From 2004 until 2009, the Google Books Project (GBP) digitized thousands of books from the collection of Harvard University’s library and made them available online. According to Google and proponents of the GBP, digitization would introduce readers to books that they otherwise couldn’t find or obtain, increasing access to and interest in the digitized works. But according to some authors and publishers, the creation of free digital copies would usurp the demand for print copies, undermining an important industry. This dispute was at the heart of a decade of litigation over GBP’s legality. After all of that, who was right?
According to a recent empirical study by economists Abhishek Nagaraj and Imke Reimers, the answer is: both of them. The paper, Digitization and the Demand for Physical Works: Evidence from the Google Books Project, combines data from several sources to reveal some key features about the effects of digitization on dead-tree versions of books. The story they tell suggests that neither of the simple narratives is entirely correct.
Google worked with Harvard to scan books from 2004 to 2009, proceeding in a largely random fashion. The only limitation was that Google only scanned books that had been published prior to 1923, because these works were in the public domain and, thus, could be freely copied. Works published in 1923 or later might still be covered by copyright, so Google chose not to scan those initially. Nagaraj and Reimers obtained from Harvard the approximate dates on which the pre-1923 books were scanned.

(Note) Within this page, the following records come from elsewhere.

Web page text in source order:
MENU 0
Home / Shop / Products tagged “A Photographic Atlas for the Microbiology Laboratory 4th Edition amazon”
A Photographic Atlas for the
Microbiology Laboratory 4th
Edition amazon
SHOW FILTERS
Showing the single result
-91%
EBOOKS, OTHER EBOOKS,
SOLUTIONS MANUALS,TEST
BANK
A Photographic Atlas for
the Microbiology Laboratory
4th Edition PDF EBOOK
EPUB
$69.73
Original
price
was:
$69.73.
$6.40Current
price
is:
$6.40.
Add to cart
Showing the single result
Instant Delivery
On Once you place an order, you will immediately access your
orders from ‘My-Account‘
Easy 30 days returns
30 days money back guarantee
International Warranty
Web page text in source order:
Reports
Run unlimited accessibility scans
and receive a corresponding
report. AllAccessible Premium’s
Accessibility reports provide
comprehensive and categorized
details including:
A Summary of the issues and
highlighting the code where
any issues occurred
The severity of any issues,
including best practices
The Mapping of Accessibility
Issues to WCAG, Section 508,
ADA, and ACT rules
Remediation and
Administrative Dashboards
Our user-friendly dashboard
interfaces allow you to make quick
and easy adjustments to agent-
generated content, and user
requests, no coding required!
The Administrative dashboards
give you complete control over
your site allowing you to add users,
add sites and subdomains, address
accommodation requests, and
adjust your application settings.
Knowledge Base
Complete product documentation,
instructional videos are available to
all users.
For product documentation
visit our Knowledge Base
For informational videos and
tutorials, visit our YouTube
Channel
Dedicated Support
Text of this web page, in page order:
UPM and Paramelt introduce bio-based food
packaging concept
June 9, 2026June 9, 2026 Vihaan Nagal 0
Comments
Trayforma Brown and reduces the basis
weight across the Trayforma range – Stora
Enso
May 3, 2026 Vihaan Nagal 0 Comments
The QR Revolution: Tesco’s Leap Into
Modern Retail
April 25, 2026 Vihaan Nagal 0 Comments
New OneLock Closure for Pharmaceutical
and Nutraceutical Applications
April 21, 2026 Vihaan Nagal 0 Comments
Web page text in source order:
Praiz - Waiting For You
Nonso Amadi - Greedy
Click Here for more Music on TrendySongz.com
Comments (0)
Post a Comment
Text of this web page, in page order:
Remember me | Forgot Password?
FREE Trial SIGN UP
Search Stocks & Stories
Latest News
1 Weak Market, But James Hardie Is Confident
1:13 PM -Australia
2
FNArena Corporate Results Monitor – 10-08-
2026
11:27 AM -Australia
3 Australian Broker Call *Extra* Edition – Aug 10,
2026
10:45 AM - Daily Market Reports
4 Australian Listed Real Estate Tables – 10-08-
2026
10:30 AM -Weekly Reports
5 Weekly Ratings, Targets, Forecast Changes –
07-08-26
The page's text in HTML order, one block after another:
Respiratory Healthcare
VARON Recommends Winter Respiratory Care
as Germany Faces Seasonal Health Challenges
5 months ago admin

Harvard also provided them with the number of times between 2003 and 2011 that a book was checked out of the library. Book loans serve as one of the ways in which consumer demand for books is supplied, so these data enabled the researchers to test whether digitization affected demand for printed versions of works. The researchers also obtained sales data for a sample of approximately 9,000 books that Google digitized, as well as data on the number of new editions of each of these books. With these data, Nagaraj and Reimers engage a difference-in-differences method to compare loans and sales of digitized books to those of non-digitized books, before and after the year in which books were digitized.
If the GBP’s opponents are correct, then digitization should lead to a decrease in loans and sales, as cheaper and more easily accessed digital versions substitute for physical copies of books, especially for consumers who prefer digital to physical copies. According to the substitution theory, consumers basically know which books they want, and if they can get them for free, they will. If GBP’s proponents are correct, by contrast, consumers do not always know which books they want or need, and finding those books can entail substantial search costs. Digitization reduces the costs of discovering books and will lead some consumers to demand physical copies of those books.
Nagaraj and Reimers find that digitization reduces the probability that a book will be borrowed from the library by 6.3%, reducing total library loans for digitized books by about 36%. Thus, some consumers who can get free and easy digital access choose it over physical access. The figures for marketwide book sales are, however, reversed. Digitization increases market-wide sales by about 35% and the probability of a book make at least one sale by 7.8%. Accordingly, some consumers are finding books they otherwise wouldn’t have and are purchasing physical copies of them.
To further explore these effects, Nagaraj and Reimers disaggregate the data into popular and less popular books, and here the effects are starker. For little known works, digitization drastically decreases the costs of discovering new titles, and consumers purchase them at a 40% higher rate than non-digitized books. Discovery benefits trump substitution costs. But for popular works, where digitization does little to increase discovery of new works, sales drop by about 10%, suggesting substantial cannibalization.1
What do these findings mean for copyright law and policy? One implication is that substitution effects may not be that great for many works even when the whole work is available. Thus, the substitutionary effect of Google’s “snippet view,” which shows only about 20% of a work should be much smaller still. Also, it’s important to realize that these data help prove that otherwise forgotten or “orphan” works still have substantial value, if only people can find them. Consumers were willing to pay for less popular works, once they discovered their existence.
Ultimately, however, because the data does not tell a simple story, they may not be able to move the legal debate much. The study confirms both publishers’ fears about the works they care the most about (popular works) and GBP’s proponents’ hopes about the works they care the most about (orphan works). One possibility, however, is that we may see a more sophisticated approach to licensing works for digitization. Publishers may be more willing to allow Google or others to digitize unpopular works cheaply or for free, while choosing to release popular titles only in full price editions. This could provide the access that many people want to see while enabling publishers to stay in business.
- I find one of the authors’ robustness checks uncompelling. They consider the effect of digitization using the 1923 public domain date as a discontinuity to look for differences in loans and sales. The periods they consider for loans and sales are 2003-04 and 2010-11. They find that relative to 2003-04, post-1923 were loaned more often in 2010-11, and that relative to the earlier period, post-1923 were sold less often in the later period. I doubt the explanation, because the recession of 2008 occurred between the two periods, substantially decreasing consumers’ willingness to pay for works, and thus, increasing their willingness to borrow them. Because post-1923 books are more expensive that pre-1923 books, a change in consumer willingness-to-pay would produce exactly the results that the authors demonstrate.